Transcribe only the lines between the first line of the records and the line containing "the approach as", inclusive, exactly as written.
==============================
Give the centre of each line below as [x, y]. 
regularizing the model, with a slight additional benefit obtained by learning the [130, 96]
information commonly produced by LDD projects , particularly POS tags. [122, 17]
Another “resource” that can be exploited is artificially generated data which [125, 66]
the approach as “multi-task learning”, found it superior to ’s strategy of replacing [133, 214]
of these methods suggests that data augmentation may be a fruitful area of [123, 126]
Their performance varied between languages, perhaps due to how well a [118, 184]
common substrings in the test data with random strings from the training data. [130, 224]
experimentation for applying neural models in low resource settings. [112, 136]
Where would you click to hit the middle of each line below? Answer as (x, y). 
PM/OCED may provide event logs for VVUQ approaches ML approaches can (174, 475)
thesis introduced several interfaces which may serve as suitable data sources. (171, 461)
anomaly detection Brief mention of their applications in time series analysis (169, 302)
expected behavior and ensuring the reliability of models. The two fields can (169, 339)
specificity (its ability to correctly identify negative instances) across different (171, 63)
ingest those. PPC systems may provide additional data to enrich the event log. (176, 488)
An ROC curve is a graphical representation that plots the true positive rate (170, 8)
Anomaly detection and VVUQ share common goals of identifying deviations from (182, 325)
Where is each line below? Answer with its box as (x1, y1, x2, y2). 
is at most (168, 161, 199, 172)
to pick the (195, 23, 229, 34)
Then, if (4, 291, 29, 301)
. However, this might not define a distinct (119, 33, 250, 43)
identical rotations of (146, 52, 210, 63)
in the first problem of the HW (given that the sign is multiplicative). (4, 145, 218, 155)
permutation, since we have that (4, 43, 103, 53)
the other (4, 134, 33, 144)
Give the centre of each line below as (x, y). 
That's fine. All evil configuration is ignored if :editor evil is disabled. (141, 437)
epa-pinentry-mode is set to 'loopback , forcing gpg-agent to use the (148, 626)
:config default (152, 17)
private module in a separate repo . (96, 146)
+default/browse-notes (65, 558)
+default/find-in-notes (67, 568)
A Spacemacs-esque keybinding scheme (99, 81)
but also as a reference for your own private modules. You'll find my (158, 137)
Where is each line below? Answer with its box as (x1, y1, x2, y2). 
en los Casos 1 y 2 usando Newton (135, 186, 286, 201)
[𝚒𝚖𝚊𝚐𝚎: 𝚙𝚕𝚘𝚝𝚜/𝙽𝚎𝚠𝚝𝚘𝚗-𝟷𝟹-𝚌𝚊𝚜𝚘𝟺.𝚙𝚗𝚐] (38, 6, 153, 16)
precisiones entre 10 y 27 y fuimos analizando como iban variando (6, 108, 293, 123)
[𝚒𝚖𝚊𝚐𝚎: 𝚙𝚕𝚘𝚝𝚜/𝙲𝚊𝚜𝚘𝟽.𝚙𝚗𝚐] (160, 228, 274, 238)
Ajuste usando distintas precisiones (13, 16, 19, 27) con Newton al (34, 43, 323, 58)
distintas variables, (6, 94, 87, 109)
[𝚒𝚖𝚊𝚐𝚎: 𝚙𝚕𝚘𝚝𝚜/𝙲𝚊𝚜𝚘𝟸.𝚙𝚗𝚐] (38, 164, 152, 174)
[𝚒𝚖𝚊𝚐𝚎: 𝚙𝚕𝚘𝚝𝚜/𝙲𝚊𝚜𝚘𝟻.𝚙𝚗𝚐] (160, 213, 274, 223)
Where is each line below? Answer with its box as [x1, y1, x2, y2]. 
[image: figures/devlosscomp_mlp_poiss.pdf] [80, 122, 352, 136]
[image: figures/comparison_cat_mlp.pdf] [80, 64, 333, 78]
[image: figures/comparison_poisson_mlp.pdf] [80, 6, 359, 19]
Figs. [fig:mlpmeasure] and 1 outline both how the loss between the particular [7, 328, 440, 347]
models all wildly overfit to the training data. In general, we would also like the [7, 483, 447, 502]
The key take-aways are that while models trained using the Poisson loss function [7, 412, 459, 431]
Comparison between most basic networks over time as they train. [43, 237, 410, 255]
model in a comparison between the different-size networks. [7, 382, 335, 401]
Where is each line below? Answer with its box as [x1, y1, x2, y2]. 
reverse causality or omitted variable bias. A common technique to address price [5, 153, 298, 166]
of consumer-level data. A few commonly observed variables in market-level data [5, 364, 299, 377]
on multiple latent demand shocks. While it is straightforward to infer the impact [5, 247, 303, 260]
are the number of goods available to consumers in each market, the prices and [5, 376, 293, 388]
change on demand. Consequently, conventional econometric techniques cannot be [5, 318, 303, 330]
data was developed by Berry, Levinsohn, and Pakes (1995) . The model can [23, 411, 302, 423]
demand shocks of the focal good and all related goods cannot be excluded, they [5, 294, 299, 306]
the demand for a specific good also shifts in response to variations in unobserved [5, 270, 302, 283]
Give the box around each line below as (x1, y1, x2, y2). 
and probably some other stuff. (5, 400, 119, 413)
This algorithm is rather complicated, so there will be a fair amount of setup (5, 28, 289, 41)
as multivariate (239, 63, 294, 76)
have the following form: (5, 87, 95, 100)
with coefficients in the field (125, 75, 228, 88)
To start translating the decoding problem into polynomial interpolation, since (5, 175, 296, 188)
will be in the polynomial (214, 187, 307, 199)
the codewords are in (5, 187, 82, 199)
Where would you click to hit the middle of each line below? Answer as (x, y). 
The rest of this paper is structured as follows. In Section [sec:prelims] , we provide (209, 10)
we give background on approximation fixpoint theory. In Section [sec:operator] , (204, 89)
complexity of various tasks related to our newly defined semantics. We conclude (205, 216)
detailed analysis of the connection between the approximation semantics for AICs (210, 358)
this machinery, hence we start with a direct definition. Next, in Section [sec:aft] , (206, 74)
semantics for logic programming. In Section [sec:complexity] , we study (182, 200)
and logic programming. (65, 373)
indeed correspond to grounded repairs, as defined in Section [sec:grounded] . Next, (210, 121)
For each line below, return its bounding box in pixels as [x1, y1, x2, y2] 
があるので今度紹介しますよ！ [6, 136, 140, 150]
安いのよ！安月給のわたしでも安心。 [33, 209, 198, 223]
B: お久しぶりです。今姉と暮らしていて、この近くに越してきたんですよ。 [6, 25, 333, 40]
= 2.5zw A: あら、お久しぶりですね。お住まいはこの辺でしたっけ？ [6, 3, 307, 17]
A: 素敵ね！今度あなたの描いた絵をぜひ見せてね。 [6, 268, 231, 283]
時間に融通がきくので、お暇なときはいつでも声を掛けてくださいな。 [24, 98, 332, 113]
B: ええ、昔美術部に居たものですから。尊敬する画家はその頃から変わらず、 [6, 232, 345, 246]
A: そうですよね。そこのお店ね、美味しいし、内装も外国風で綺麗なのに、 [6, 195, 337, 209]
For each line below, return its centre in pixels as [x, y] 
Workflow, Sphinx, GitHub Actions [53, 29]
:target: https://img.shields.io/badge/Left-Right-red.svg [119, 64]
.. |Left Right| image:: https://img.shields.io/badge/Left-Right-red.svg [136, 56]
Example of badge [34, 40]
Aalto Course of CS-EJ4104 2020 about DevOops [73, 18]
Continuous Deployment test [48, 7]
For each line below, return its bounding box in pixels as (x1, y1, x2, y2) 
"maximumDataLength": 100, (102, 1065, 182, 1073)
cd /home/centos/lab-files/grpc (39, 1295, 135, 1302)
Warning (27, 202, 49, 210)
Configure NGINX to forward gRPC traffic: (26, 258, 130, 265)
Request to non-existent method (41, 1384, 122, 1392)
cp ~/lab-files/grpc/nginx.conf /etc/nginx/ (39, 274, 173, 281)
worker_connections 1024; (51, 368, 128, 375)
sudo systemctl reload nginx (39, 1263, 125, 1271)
==============================
> [Solution to this exercise]:
Give the centre of each line below as [x, y]. 
regularizing the model, with a slight additional benefit obtained by learning the [130, 96]
information commonly produced by LDD projects , particularly POS tags. [122, 17]
Another “resource” that can be exploited is artificially generated data which [125, 66]
the approach as “multi-task learning”, found it superior to ’s strategy of replacing [133, 214]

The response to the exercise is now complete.